(Records from a collection)
--- --- ---

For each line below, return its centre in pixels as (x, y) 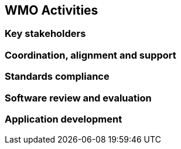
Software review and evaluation (78, 98)
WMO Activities (52, 10)
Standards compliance (57, 77)
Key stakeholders (45, 34)
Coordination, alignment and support (90, 55)
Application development (64, 119)
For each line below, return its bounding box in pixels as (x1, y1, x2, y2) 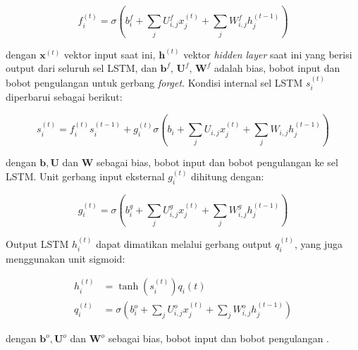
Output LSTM (6, 236, 69, 251)
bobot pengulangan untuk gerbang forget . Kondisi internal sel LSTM (6, 75, 303, 89)
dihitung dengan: (191, 169, 264, 184)
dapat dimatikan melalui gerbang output (96, 236, 272, 251)
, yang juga (294, 236, 342, 251)
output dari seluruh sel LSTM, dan (6, 61, 157, 75)
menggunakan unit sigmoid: (6, 251, 125, 265)
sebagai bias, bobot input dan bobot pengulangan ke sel (97, 155, 338, 170)
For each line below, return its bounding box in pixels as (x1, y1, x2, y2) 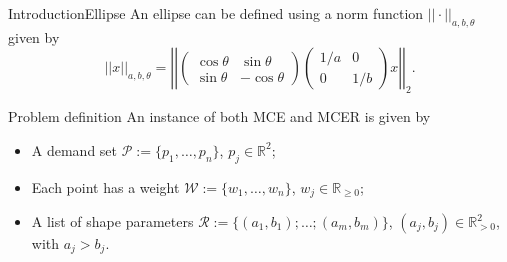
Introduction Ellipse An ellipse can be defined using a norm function (8, 3, 424, 23)
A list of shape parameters (31, 211, 194, 232)
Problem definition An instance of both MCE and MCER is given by (8, 106, 431, 127)
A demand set (31, 139, 118, 160)
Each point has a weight (31, 176, 180, 197)
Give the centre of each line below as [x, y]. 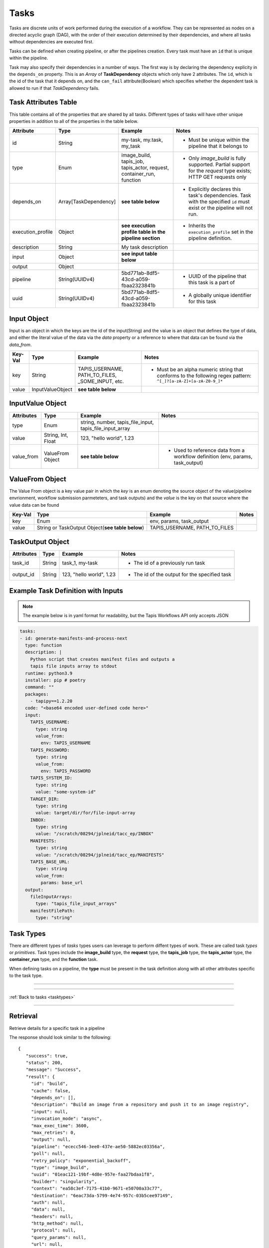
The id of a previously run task [169, 563]
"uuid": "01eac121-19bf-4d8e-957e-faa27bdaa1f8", [93, 1175]
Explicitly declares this [215, 189]
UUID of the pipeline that [217, 276]
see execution [138, 226]
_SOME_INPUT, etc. [101, 381]
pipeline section [141, 238]
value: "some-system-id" [66, 792]
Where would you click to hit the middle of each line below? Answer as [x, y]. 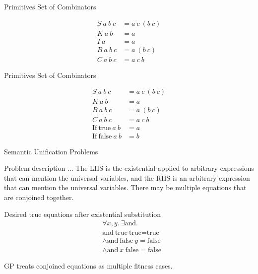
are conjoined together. [39, 197]
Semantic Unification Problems [51, 151]
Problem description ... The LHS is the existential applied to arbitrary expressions [129, 168]
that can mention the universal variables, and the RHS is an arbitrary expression [127, 177]
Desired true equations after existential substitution [83, 214]
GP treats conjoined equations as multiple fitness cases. [88, 266]
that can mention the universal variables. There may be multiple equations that [125, 187]
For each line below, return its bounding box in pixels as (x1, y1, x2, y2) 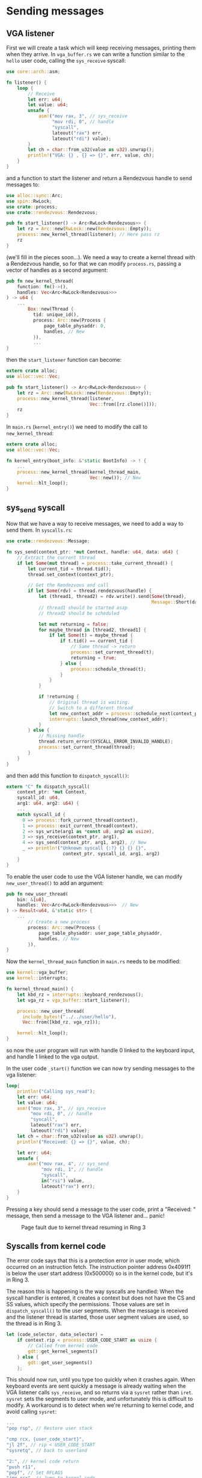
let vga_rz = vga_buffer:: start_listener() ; (17, 997, 130, 1003)
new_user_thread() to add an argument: (6, 879, 104, 887)
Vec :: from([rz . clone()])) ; (89, 401, 158, 407)
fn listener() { (6, 80, 47, 86)
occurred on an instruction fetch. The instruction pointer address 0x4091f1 (6, 1263, 191, 1271)
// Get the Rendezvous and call (28, 582, 109, 588)
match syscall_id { (17, 811, 66, 817)
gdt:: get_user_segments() (28, 1359, 93, 1366)

--- --- ---

## Exercise requirements:
Go through the records and repeat each one exactly, skipping anything that is a picture.

## Output of the task:
For each line below, return its centre in pixels as (x, y) 
Software review and evaluation (78, 98)
WMO Activities (52, 10)
Standards compliance (57, 77)
Key stakeholders (45, 34)
Coordination, alignment and support (90, 55)
Application development (64, 119)
For each line below, return its bounding box in pixels as (x1, y1, x2, y2) 
Output LSTM (6, 236, 69, 251)
bobot pengulangan untuk gerbang forget . Kondisi internal sel LSTM (6, 75, 303, 89)
dihitung dengan: (191, 169, 264, 184)
dapat dimatikan melalui gerbang output (96, 236, 272, 251)
, yang juga (294, 236, 342, 251)
output dari seluruh sel LSTM, dan (6, 61, 157, 75)
menggunakan unit sigmoid: (6, 251, 125, 265)
sebagai bias, bobot input dan bobot pengulangan ke sel (97, 155, 338, 170)
For each line below, return its bounding box in pixels as (x1, y1, x2, y2) 
Introduction Ellipse An ellipse can be defined using a norm function (8, 3, 424, 23)
A list of shape parameters (31, 211, 194, 232)
Problem definition An instance of both MCE and MCER is given by (8, 106, 431, 127)
A demand set (31, 139, 118, 160)
Each point has a weight (31, 176, 180, 197)
Give the centre of each line below as [x, y]. 
The id of a previously run task [169, 563]
"uuid": "01eac121-19bf-4d8e-957e-faa27bdaa1f8", [93, 1175]
Explicitly declares this [215, 189]
UUID of the pipeline that [217, 276]
see execution [138, 226]
_SOME_INPUT, etc. [101, 381]
pipeline section [141, 238]
value: "some-system-id" [66, 792]
Where would you click to hit the middle of each line below? Answer as [x, y]. 
are conjoined together. [39, 197]
Semantic Unification Problems [51, 151]
Problem description ... The LHS is the existential applied to arbitrary expressions [129, 168]
that can mention the universal variables, and the RHS is an arbitrary expression [127, 177]
Desired true equations after existential substitution [83, 214]
GP treats conjoined equations as multiple fitness cases. [88, 266]
that can mention the universal variables. There may be multiple equations that [125, 187]
For each line below, return its bounding box in pixels as (x1, y1, x2, y2) 
let vga_rz = vga_buffer:: start_listener() ; (17, 997, 130, 1003)
new_user_thread() to add an argument: (6, 879, 104, 887)
Vec :: from([rz . clone()])) ; (89, 401, 158, 407)
fn listener() { (6, 80, 47, 86)
occurred on an instruction fetch. The instruction pointer address 0x4091f1 (6, 1263, 191, 1271)
// Get the Rendezvous and call (28, 582, 109, 588)
match syscall_id { (17, 811, 66, 817)
gdt:: get_user_segments() (28, 1359, 93, 1366)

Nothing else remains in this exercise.